Bogdan wrote:Here is a small suggestion I would give you: start slowly. You don't need to make a ♥♥♥♥ to become a successful developer. Every bit from making "Hello world!"s to complex programs matter. As you said it's a matter of patience. Try to find some resources available for you, in time as you progress other things may come from themselves. However I do believe it's a bit early to worry about jobs, future and so on, but just keep thinking, keep trying. You never know when the big chance knocks at your door.

I did try that, I felt like if I continue I'd be as great as Terry Cavanagh when it's the big chance.
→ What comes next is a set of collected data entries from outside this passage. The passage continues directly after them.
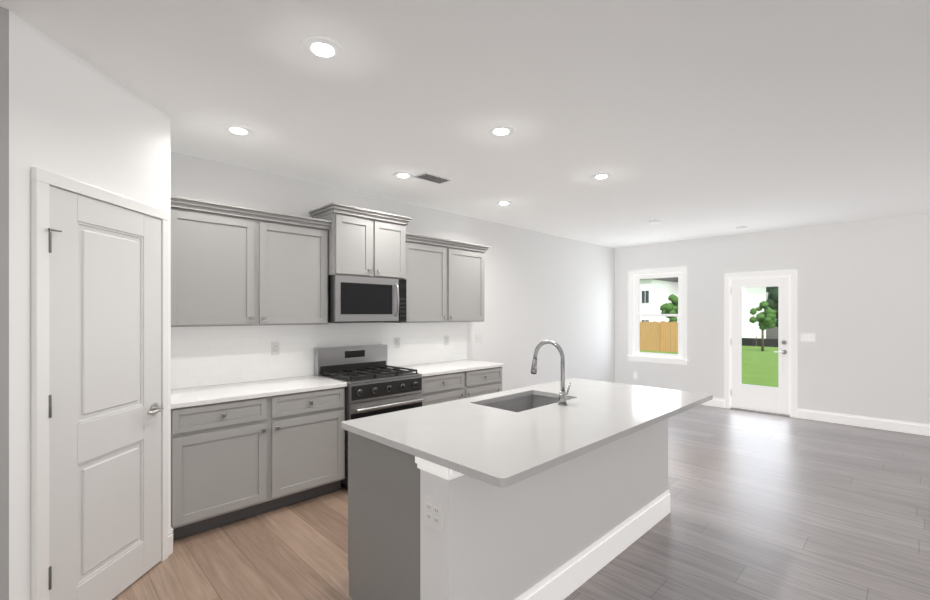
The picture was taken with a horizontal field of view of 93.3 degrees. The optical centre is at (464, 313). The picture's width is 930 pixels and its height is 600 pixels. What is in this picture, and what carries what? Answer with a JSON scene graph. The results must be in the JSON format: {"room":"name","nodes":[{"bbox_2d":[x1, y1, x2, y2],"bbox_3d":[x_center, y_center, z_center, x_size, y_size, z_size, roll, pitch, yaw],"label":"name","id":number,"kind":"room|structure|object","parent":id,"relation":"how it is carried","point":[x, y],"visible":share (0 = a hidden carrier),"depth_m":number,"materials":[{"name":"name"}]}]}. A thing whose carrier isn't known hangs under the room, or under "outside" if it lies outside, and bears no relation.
{"room":"kitchen","nodes":[
{"label":"kitchen","id":0,"kind":"room"},
{"bbox_2d":[0,7,8,599],"bbox_3d":[-2.885,0.128,0.748,2.924,2.711,0.002,0,0,-44],"label":"wall","id":1,"kind":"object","parent":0,"point":[4,13],"depth_m":1.76,"materials":[{"name":"white paint"}]},
{"bbox_2d":[9,10,170,599],"bbox_3d":[-3.122,0.128,1.473,3.601,2.711,1.365,0,0,-44],"label":"wall","id":2,"kind":"structure","parent":0,"point":[69,118],"depth_m":1.91,"materials":[{"name":"white paint"}]},
{"bbox_2d":[31,167,167,599],"bbox_3d":[-1.821,0.429,2.264,0.025,2.107,0.812,0,0,1],"label":"door frame","id":3,"kind":"structure","parent":2,"relation":"attached to","point":[42,179],"depth_m":1.89,"materials":[{"name":"white wood"}]},
{"bbox_2d":[48,186,163,599],"bbox_3d":[-1.792,0.455,2.253,0.081,2.033,0.732,0,0,1],"label":"pantry door","id":4,"kind":"structure","parent":2,"relation":"in","point":[105,408],"depth_m":2.21,"materials":[{"name":"white wood"}]},
{"bbox_2d":[168,527,172,555],"bbox_3d":[-2.648,1.415,1.083,0.591,0.135,3.691,0,0,34],"label":"baseboard","id":5,"kind":"structure","parent":2,"relation":"attached to","point":[170,534],"depth_m":2.70,"materials":[{"name":"white wood"}]},
{"bbox_2d":[171,195,331,326],"bbox_3d":[-1.736,-0.359,3.514,1.243,0.901,0.380,0,0,-44],"label":"upper cabinet","id":6,"kind":"object","parent":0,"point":[232,265],"visible":0.84,"depth_m":3.36,"materials":[{"name":"grey wood"}]},
{"bbox_2d":[171,151,614,390],"bbox_3d":[-1.084,0.128,4.521,11.058,2.711,0.140,0,0,-44],"label":"wall","id":7,"kind":"structure","parent":0,"point":[539,287],"depth_m":6.15,"materials":[{"name":"white paint"}]},
{"bbox_2d":[171,322,466,388],"bbox_3d":[-1.143,0.331,4.358,3.259,0.475,0.010,0,0,-44],"label":"tile backsplash","id":8,"kind":"structure","parent":7,"relation":"attached to","point":[208,355],"depth_m":3.89,"materials":[{"name":"white tile"}]},
{"bbox_2d":[271,342,278,354],"bbox_3d":[-1.660,0.303,3.839,0.070,0.114,0.007,0,0,-44],"label":"outlet","id":9,"kind":"object","parent":8,"relation":"attached to","point":[274,345],"visible":1,"depth_m":3.83,"materials":[{"name":"white plastic"}]},
{"bbox_2d":[395,338,399,347],"bbox_3d":[-0.731,0.313,4.748,0.070,0.114,0.007,0,0,-44],"label":"outlet","id":10,"kind":"object","parent":8,"relation":"attached to","point":[397,340],"visible":1,"depth_m":4.75,"materials":[{"name":"white plastic"}]},
{"bbox_2d":[445,335,448,344],"bbox_3d":[-0.216,0.313,5.252,0.070,0.114,0.007,0,0,-44],"label":"outlet","id":11,"kind":"object","parent":8,"relation":"attached to","point":[446,336],"visible":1,"depth_m":5.25,"materials":[{"name":"white plastic"}]},
{"bbox_2d":[309,203,412,279],"bbox_3d":[-0.982,-0.646,4.196,0.852,0.608,0.460,0,0,-44],"label":"upper cabinet","id":12,"kind":"object","parent":7,"relation":"attached to","point":[362,242],"visible":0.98,"depth_m":4.01,"materials":[{"name":"grey wood"}]},
{"bbox_2d":[328,275,405,322],"bbox_3d":[-0.977,-0.130,4.191,0.760,0.416,0.474,0,0,-44],"label":"microwave","id":13,"kind":"object","parent":12,"relation":"attached to","point":[351,299],"visible":0.98,"depth_m":4.00,"materials":[{"name":"silver metal"}]},
{"bbox_2d":[384,233,489,322],"bbox_3d":[-0.279,-0.359,4.940,1.258,0.901,0.380,0,0,-44],"label":"upper cabinet","id":14,"kind":"object","parent":7,"relation":"attached to","point":[445,277],"visible":0.87,"depth_m":4.77,"materials":[{"name":"grey wood"}]},
{"bbox_2d":[476,334,481,342],"bbox_3d":[0.183,0.313,5.659,0.116,0.114,0.007,0,0,-44],"label":"light switch","id":15,"kind":"object","parent":7,"relation":"attached to","point":[478,336],"visible":1,"depth_m":5.66,"materials":[{"name":"white plastic"}]},
{"bbox_2d":[0,0,929,248],"bbox_3d":[1.595,-1.258,1.786,11.058,0.060,7.799,0,0,-44],"label":"ceiling","id":16,"kind":"structure","parent":0,"point":[706,118],"depth_m":2.50,"materials":[{"name":"white paint"}]},
{"bbox_2d":[223,124,253,135],"bbox_3d":[-1.511,-1.224,2.929,0.184,0.008,0.184,0,0,-44],"label":"recessed light","id":17,"kind":"object","parent":16,"relation":"in","point":[239,130],"visible":1,"depth_m":2.92,"materials":[{"name":"white plastic"}]},
{"bbox_2d":[302,36,342,60],"bbox_3d":[-0.658,-1.224,2.029,0.184,0.008,0.184,0,0,-44],"label":"recessed light","id":18,"kind":"object","parent":16,"relation":"in","point":[318,47],"visible":1,"depth_m":2.02,"materials":[{"name":"white plastic"}]},
{"bbox_2d":[393,172,413,178],"bbox_3d":[-0.546,-1.224,3.874,0.184,0.008,0.184,0,0,-44],"label":"recessed light","id":19,"kind":"object","parent":16,"relation":"in","point":[402,175],"visible":1,"depth_m":3.86,"materials":[{"name":"white plastic"}]},
{"bbox_2d":[413,172,452,183],"bbox_3d":[-0.287,-1.223,3.959,0.320,0.009,0.170,0,0,-44],"label":"ceiling vent","id":20,"kind":"object","parent":16,"relation":"in","point":[426,176],"visible":1,"depth_m":3.94,"materials":[{"name":"white plastic"}]},
{"bbox_2d":[488,125,514,136],"bbox_3d":[0.243,-1.224,2.939,0.184,0.008,0.184,0,0,-44],"label":"recessed light","id":21,"kind":"object","parent":16,"relation":"in","point":[498,130],"visible":1,"depth_m":2.92,"materials":[{"name":"white plastic"}]},
{"bbox_2d":[496,201,511,204],"bbox_3d":[0.433,-1.224,4.846,0.184,0.008,0.184,0,0,-44],"label":"recessed light","id":22,"kind":"object","parent":16,"relation":"in","point":[498,202],"visible":1,"depth_m":4.84,"materials":[{"name":"white plastic"}]},
{"bbox_2d":[591,173,611,179],"bbox_3d":[1.215,-1.224,3.905,0.184,0.008,0.184,0,0,-44],"label":"recessed light","id":23,"kind":"object","parent":16,"relation":"in","point":[600,176],"visible":1,"depth_m":3.89,"materials":[{"name":"white plastic"}]},
{"bbox_2d":[649,220,660,223],"bbox_3d":[2.507,-1.213,5.787,0.140,0.030,0.140,0,0,-44],"label":"ceiling detector","id":24,"kind":"object","parent":16,"relation":"attached to","point":[651,221],"visible":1,"depth_m":5.74,"materials":[{"name":"white plastic"}]},
{"bbox_2d":[736,226,747,229],"bbox_3d":[3.905,-1.213,6.189,0.140,0.030,0.140,0,0,-44],"label":"ceiling detector","id":25,"kind":"object","parent":16,"relation":"attached to","point":[739,227],"visible":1,"depth_m":6.15,"materials":[{"name":"white plastic"}]},
{"bbox_2d":[112,405,929,599],"bbox_3d":[1.595,1.513,1.786,11.058,0.060,7.799,0,0,-44],"label":"floor","id":26,"kind":"structure","parent":0,"point":[763,506],"depth_m":2.94,"materials":[{"name":"brown wood"}]},
{"bbox_2d":[171,387,344,539],"bbox_3d":[-1.639,1.042,3.426,1.246,0.881,0.642,0,0,-44],"label":"base cabinet","id":27,"kind":"object","parent":26,"relation":"on","point":[232,461],"visible":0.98,"depth_m":3.14,"materials":[{"name":"grey wood"}]},
{"bbox_2d":[171,375,346,408],"bbox_3d":[-1.642,0.585,3.429,1.246,0.032,0.633,0,0,-44],"label":"countertop","id":28,"kind":"structure","parent":27,"relation":"on","point":[203,395],"depth_m":3.31,"materials":[{"name":"white stone"}]},
{"bbox_2d":[314,344,423,489],"bbox_3d":[-0.884,0.900,4.096,0.760,1.165,0.720,0,0,-44],"label":"range","id":29,"kind":"object","parent":26,"relation":"on","point":[373,388],"visible":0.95,"depth_m":4.00,"materials":[{"name":"silver metal"}]},
{"bbox_2d":[420,367,501,405],"bbox_3d":[-0.204,1.042,4.831,1.231,0.881,0.642,0,0,-44],"label":"base cabinet","id":30,"kind":"object","parent":26,"relation":"on","point":[441,388],"visible":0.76,"depth_m":4.57,"materials":[{"name":"grey wood"}]},
{"bbox_2d":[388,359,504,376],"bbox_3d":[-0.203,0.585,4.838,1.243,0.032,0.633,0,0,-44],"label":"countertop","id":31,"kind":"structure","parent":30,"relation":"on","point":[429,369],"depth_m":4.75,"materials":[{"name":"white stone"}]},
{"bbox_2d":[342,340,712,599],"bbox_3d":[0.550,0.824,2.710,2.282,1.317,1.128,0,0,-44],"label":"kitchen island","id":32,"kind":"object","parent":26,"relation":"on","point":[525,493],"visible":1,"depth_m":2.16,"materials":[{"name":"white stone"}]},
{"bbox_2d":[483,394,558,411],"bbox_3d":[0.405,0.711,2.909,0.702,0.218,0.422,0,0,-44],"label":"sink","id":33,"kind":"object","parent":32,"relation":"in","point":[519,402],"depth_m":3.18,"materials":[{"name":"silver metal"}]},
{"bbox_2d":[531,340,570,405],"bbox_3d":[0.554,0.367,2.846,0.107,0.403,0.276,0,0,-44],"label":"faucet","id":34,"kind":"object","parent":32,"relation":"on","point":[563,395],"depth_m":2.76,"materials":[{"name":"silver metal"}]},
{"bbox_2d":[615,213,929,424],"bbox_3d":[5.496,0.128,5.605,0.140,2.711,7.519,0,0,-44],"label":"wall","id":35,"kind":"structure","parent":0,"point":[863,287],"depth_m":6.00,"materials":[{"name":"white paint"}]},
{"bbox_2d":[627,267,687,364],"bbox_3d":[3.391,0.033,7.722,0.185,1.644,1.044,0,0,-44],"label":"window","id":36,"kind":"structure","parent":35,"relation":"in","point":[637,278],"depth_m":7.72,"materials":[{"name":"white"}]},
{"bbox_2d":[731,276,789,414],"bbox_3d":[4.420,0.458,6.603,0.113,2.007,0.758,0,0,-44],"label":"door","id":37,"kind":"structure","parent":35,"relation":"in","point":[743,396],"depth_m":6.58,"materials":[{"name":"white wood"}]},
{"bbox_2d":[724,270,796,417],"bbox_3d":[4.467,0.425,6.641,0.160,2.116,0.922,0,0,-44],"label":"door frame","id":38,"kind":"structure","parent":35,"relation":"attached to","point":[792,273],"depth_m":6.45,"materials":[{"name":"white wood"}]},
{"bbox_2d":[801,333,814,341],"bbox_3d":[4.830,0.333,6.179,0.007,0.114,0.164,0,0,-44],"label":"light switch","id":39,"kind":"object","parent":35,"relation":"attached to","point":[804,337],"visible":1,"depth_m":6.18,"materials":[{"name":"white plastic"}]},
{"bbox_2d":[701,398,929,435],"bbox_3d":[5.439,1.415,5.550,0.015,0.135,7.517,0,0,-44],"label":"baseboard","id":40,"kind":"structure","parent":35,"relation":"attached to","point":[876,423],"depth_m":5.78,"materials":[{"name":"white wood"}]},
{"label":"outside","id":41,"kind":"structure","parent":0,"visible":0},
{"bbox_2d":[640,346,777,386],"bbox_3d":[30.762,3.143,44.121,89.860,3.080,100.000,0,0,-44],"label":"ground","id":42,"kind":"structure","parent":41,"point":[759,367],"depth_m":17.38,"materials":[{"name":"green plant"}]},
{"bbox_2d":[640,277,677,321],"bbox_3d":[20.575,-1.667,60.458,10.800,10.100,15.200,0,0,-44],"label":"house","id":43,"kind":"structure","parent":42,"relation":"on","point":[654,293],"depth_m":52.76,"materials":[{"name":"white"}]},
{"bbox_2d":[640,321,677,351],"bbox_3d":[10.534,1.372,27.811,0.170,1.900,7.900,0,0,-44],"label":"fence","id":44,"kind":"object","parent":42,"relation":"on","point":[662,336],"visible":0.19,"depth_m":26.56,"materials":[{"name":"beige wood"}]},
{"bbox_2d":[660,294,677,321],"bbox_3d":[14.319,0.544,30.408,1.519,3.877,1.588,0,0,-6],"label":"trees","id":45,"kind":"object","parent":42,"relation":"on","point":[667,308],"visible":0.68,"depth_m":30.06,"materials":[{"name":"green plant"}]},
{"bbox_2d":[742,287,765,338],"bbox_3d":[32.683,-1.467,55.239,10.800,10.100,7.600,0,0,-44],"label":"house","id":46,"kind":"structure","parent":42,"relation":"on","point":[752,297],"depth_m":51.25,"materials":[{"name":"white"}]},
{"bbox_2d":[742,337,777,346],"bbox_3d":[27.287,2.570,39.318,0.090,1.000,42.060,0,0,-44],"label":"fence","id":47,"kind":"object","parent":42,"relation":"on","point":[756,341],"visible":0.05,"depth_m":39.91,"materials":[{"name":"black"}]},
{"bbox_2d":[749,301,775,350],"bbox_3d":[20.549,0.862,30.255,1.629,3.581,1.552,0,0,-44],"label":"trees","id":48,"kind":"object","parent":42,"relation":"on","point":[766,319],"visible":0.97,"depth_m":30.02,"materials":[{"name":"green plant"}]},
{"bbox_2d":[766,286,777,326],"bbox_3d":[47.897,-1.246,65.000,7.083,11.258,6.649,0,0,-44],"label":"tree","id":49,"kind":"object","parent":42,"relation":"on","point":[772,300],"visible":0.11,"depth_m":64.36,"materials":[{"name":"green plant"}]}
]}
So I just have to go through every tiny bit of the whole VB.NET, C++, Flash and w/e else you can think of, as slowly as possible so as to learn it all, piece by piece, as I grow up...I'm hoping uni will answer all my dreams and questions the way it can be answered.
A typo in this quote has been fixed btw.

btw, I don't get bored of reading. If you feel like it, PM me the entire story. Now, you just went deeper in the story I'm experiencing now. Simply put, what you did is what I have to do. Many, many thanks to you for the advice~! Just what I need exactly! Now...school is approaching. It's about time. Your experience shall never be forgotten. May God bless you and grant you access to the gateway to the 8 gates of Heaven. :) If you desire to enter our Islam. It'd be ultra nice to see you a Muslim! But like I said, you decide your religion.